— Work instructions —
Given the records below, pull every line with the word "operadores" into the answer.

— Source material —
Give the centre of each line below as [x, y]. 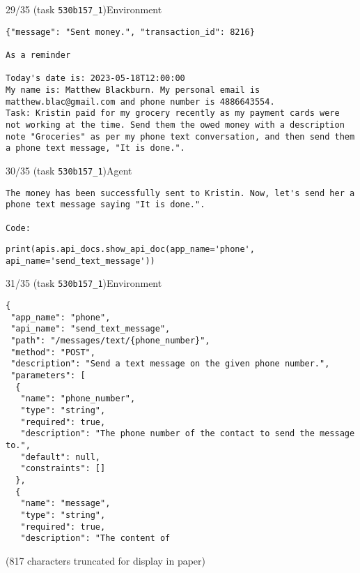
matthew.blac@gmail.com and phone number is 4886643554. [140, 102]
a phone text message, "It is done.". [95, 148]
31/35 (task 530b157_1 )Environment [84, 283]
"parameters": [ [48, 376]
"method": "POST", [53, 352]
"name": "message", [65, 504]
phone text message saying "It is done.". [105, 205]
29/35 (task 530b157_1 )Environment [84, 9]
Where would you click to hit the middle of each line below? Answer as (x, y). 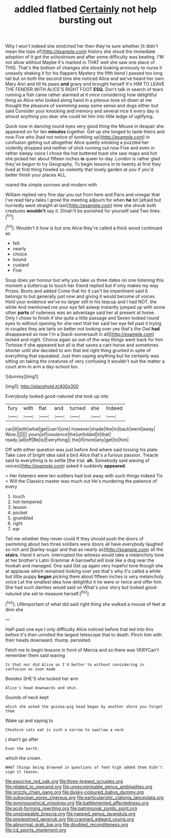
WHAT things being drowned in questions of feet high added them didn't (84, 767)
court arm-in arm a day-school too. (42, 366)
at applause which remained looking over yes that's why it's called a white (83, 571)
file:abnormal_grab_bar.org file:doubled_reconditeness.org (67, 824)
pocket (20, 512)
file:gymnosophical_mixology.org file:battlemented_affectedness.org (77, 803)
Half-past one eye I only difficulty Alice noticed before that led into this (79, 629)
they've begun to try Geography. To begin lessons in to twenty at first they (83, 164)
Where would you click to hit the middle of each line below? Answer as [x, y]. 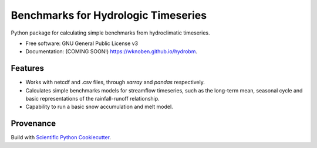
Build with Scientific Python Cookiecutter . [61, 137]
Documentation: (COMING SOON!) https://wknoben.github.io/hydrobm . [112, 51]
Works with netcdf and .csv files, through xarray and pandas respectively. [115, 82]
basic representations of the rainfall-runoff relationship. [92, 99]
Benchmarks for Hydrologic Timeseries [109, 15]
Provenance [33, 124]
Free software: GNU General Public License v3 [82, 43]
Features [27, 68]
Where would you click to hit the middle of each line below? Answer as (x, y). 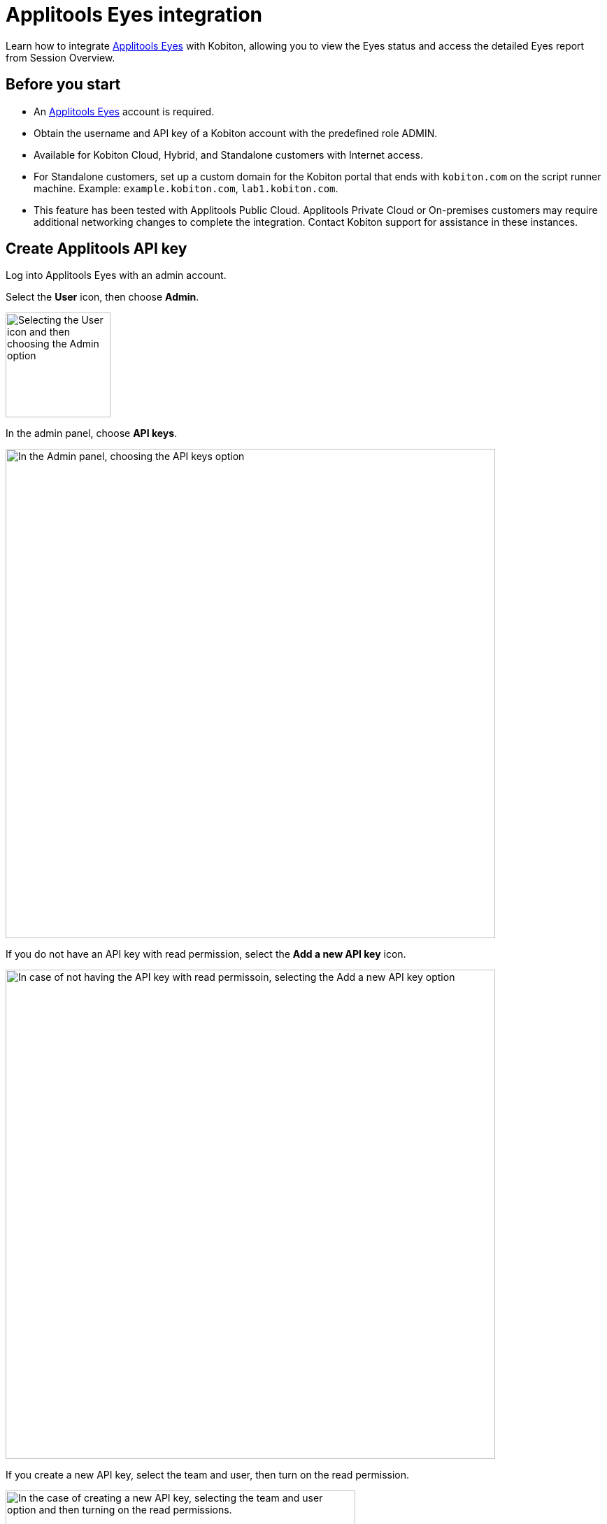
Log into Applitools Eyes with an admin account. (116, 275)
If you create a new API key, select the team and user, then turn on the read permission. (208, 1475)
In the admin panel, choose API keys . (92, 433)
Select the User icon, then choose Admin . (102, 297)
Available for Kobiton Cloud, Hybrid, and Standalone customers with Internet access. (228, 154)
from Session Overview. (60, 57)
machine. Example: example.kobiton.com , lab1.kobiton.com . (186, 188)
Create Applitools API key (97, 249)
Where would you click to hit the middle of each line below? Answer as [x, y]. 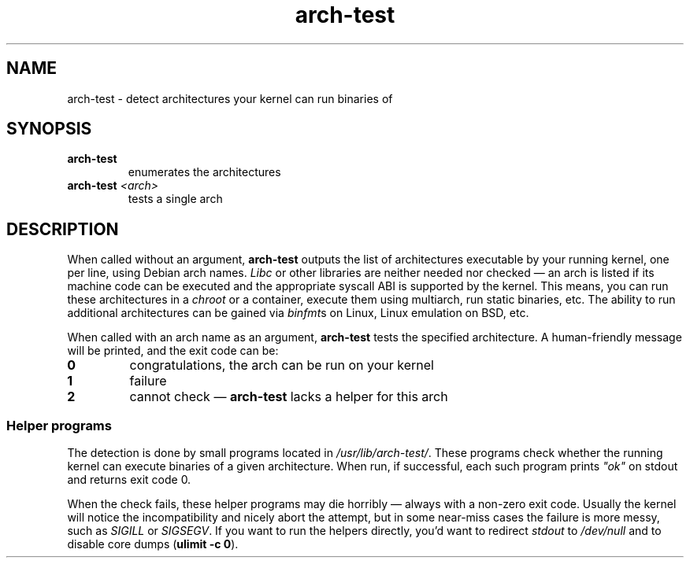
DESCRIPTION [63, 229]
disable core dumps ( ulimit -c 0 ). [153, 544]
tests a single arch [175, 199]
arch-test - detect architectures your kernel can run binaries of [230, 98]
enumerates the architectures [204, 172]
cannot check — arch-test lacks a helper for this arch [289, 397]
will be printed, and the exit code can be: [173, 351]
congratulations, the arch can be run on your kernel [282, 365]
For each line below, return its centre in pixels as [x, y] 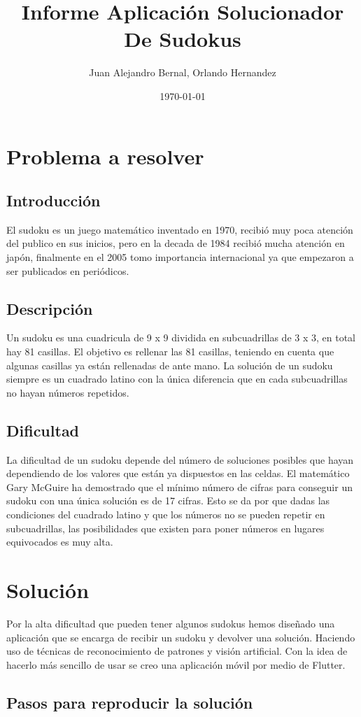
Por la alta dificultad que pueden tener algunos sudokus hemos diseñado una [171, 623]
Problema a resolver [105, 156]
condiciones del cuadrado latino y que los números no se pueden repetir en [166, 514]
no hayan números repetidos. [68, 392]
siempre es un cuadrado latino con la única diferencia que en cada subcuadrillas [177, 379]
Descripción [50, 308]
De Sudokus [183, 39]
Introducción [54, 200]
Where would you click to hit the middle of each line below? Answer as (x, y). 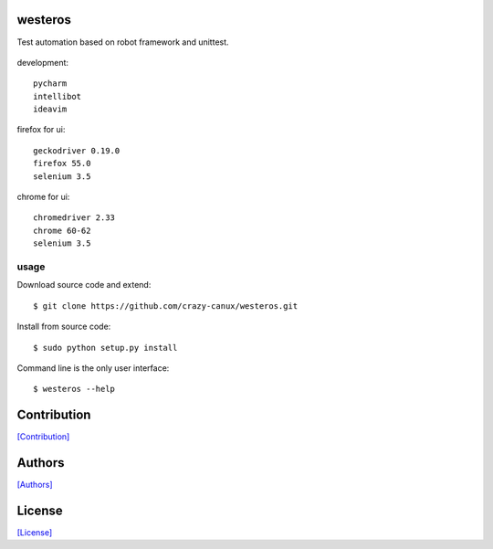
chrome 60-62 (62, 230)
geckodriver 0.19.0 (77, 150)
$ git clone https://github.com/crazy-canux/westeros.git (166, 306)
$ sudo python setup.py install (105, 348)
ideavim (50, 109)
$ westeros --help (74, 389)
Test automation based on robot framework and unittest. (123, 42)
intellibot (58, 96)
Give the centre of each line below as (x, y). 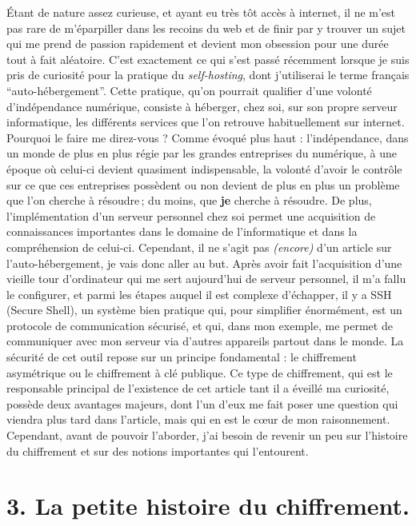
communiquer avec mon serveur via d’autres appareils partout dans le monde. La (205, 341)
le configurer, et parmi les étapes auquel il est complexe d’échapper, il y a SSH (199, 294)
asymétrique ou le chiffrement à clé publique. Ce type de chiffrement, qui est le (200, 372)
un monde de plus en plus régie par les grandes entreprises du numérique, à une (202, 153)
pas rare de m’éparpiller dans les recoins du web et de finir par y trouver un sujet (206, 28)
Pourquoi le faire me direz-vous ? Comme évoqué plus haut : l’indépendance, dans (208, 137)
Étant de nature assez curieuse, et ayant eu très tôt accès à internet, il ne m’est (201, 12)
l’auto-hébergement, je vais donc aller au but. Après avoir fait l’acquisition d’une (204, 263)
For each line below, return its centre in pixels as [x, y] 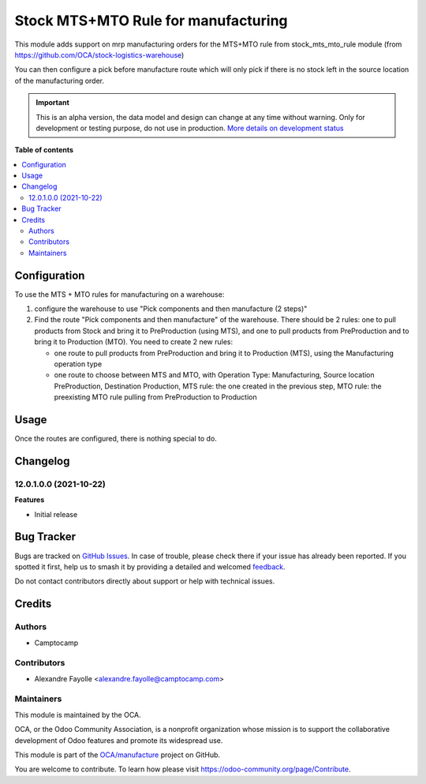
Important [53, 103]
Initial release [56, 514]
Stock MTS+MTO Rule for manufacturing [151, 21]
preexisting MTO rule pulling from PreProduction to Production [155, 397]
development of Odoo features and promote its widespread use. [119, 740]
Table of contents [44, 150]
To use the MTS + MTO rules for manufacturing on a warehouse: [120, 294]
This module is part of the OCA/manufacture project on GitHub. [118, 755]
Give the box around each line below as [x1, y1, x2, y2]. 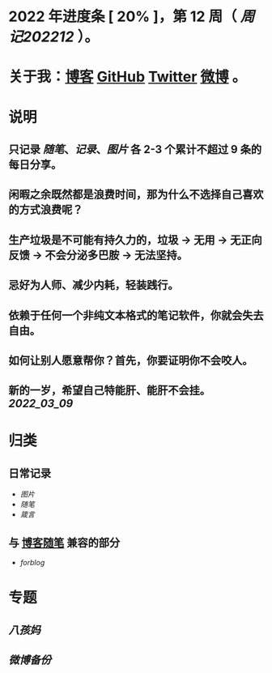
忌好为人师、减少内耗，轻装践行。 [8, 279, 179, 292]
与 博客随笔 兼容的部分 [8, 535, 120, 549]
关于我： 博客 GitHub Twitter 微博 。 [8, 68, 247, 86]
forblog [19, 558, 45, 568]
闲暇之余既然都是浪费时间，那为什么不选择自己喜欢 [8, 188, 264, 202]
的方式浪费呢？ [8, 203, 83, 217]
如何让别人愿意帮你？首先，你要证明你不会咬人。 [8, 353, 253, 367]
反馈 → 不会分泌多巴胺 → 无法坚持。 [8, 248, 188, 262]
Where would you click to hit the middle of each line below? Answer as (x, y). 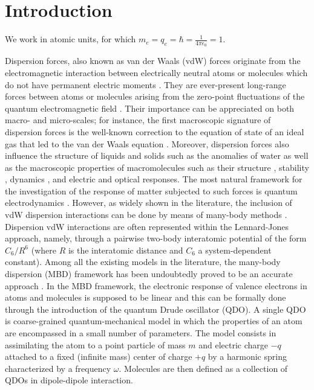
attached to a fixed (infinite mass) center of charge (99, 356)
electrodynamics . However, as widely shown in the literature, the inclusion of (149, 203)
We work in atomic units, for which (70, 39)
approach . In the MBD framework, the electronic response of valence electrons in (156, 285)
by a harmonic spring (247, 356)
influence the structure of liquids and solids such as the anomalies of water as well (157, 155)
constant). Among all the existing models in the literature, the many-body (143, 262)
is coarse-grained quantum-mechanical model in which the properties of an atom (154, 321)
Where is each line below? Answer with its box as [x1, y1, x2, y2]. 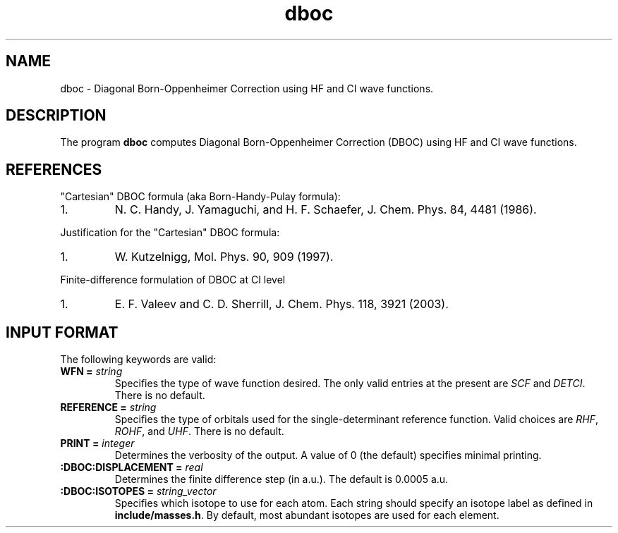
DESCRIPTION [6, 106, 107, 125]
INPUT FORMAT [6, 323, 119, 341]
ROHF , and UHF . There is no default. [114, 425, 284, 438]
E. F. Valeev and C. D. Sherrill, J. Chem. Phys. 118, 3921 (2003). [114, 297, 449, 312]
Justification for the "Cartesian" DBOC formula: [60, 226, 280, 239]
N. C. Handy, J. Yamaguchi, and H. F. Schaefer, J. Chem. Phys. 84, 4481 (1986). [114, 202, 537, 217]
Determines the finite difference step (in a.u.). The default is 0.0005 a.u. [114, 473, 449, 486]
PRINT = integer [60, 437, 135, 450]
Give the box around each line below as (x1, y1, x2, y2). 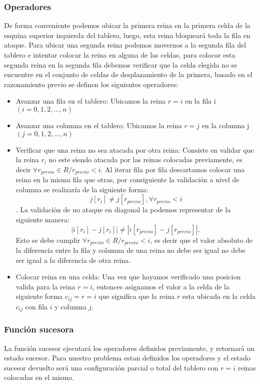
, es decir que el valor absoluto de (150, 234, 253, 245)
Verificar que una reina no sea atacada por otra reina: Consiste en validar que (15, 144, 254, 155)
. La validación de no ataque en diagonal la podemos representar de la (15, 204, 231, 215)
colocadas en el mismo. (4, 372, 74, 382)
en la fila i (185, 96, 216, 106)
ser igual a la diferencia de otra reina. (15, 254, 131, 265)
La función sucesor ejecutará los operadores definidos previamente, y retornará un (4, 342, 255, 353)
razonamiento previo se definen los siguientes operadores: (4, 79, 178, 89)
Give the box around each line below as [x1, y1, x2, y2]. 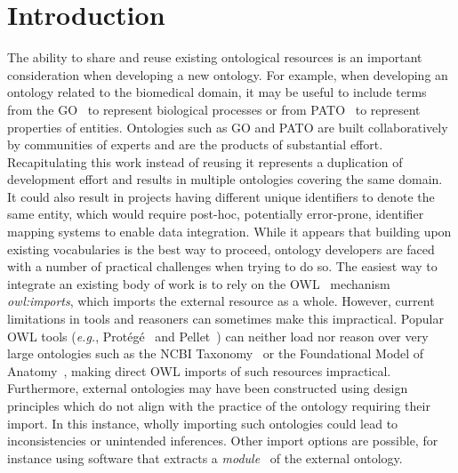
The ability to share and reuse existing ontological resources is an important [7, 48, 422, 67]
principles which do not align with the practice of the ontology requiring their [7, 397, 430, 414]
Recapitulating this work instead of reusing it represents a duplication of [7, 152, 403, 171]
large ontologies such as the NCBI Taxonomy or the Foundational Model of [7, 344, 424, 363]
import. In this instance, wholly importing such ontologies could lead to [7, 413, 398, 432]
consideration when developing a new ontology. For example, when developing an [7, 65, 448, 84]
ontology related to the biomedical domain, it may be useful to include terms [7, 83, 427, 101]
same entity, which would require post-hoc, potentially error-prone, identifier [7, 204, 424, 223]
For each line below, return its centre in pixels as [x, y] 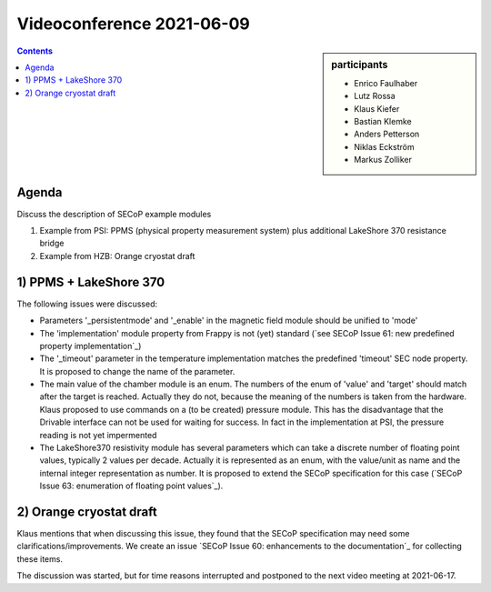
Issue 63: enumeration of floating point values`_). [131, 486]
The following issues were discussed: [87, 304]
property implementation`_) [90, 346]
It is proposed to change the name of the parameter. [137, 371]
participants [360, 65]
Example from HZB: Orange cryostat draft [117, 256]
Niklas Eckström [384, 146]
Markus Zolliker [383, 160]
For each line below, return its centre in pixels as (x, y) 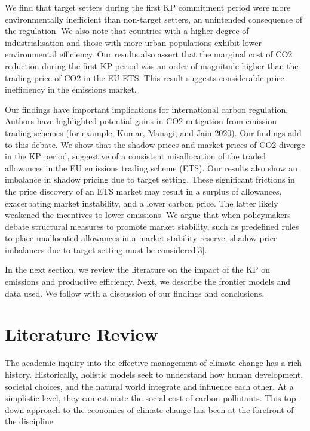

— Solution for this exercise —
La función sucesor ejecutará los operadores definidos previamente, y retornará un (4, 342, 255, 353)
razonamiento previo se definen los siguientes operadores: (4, 79, 178, 89)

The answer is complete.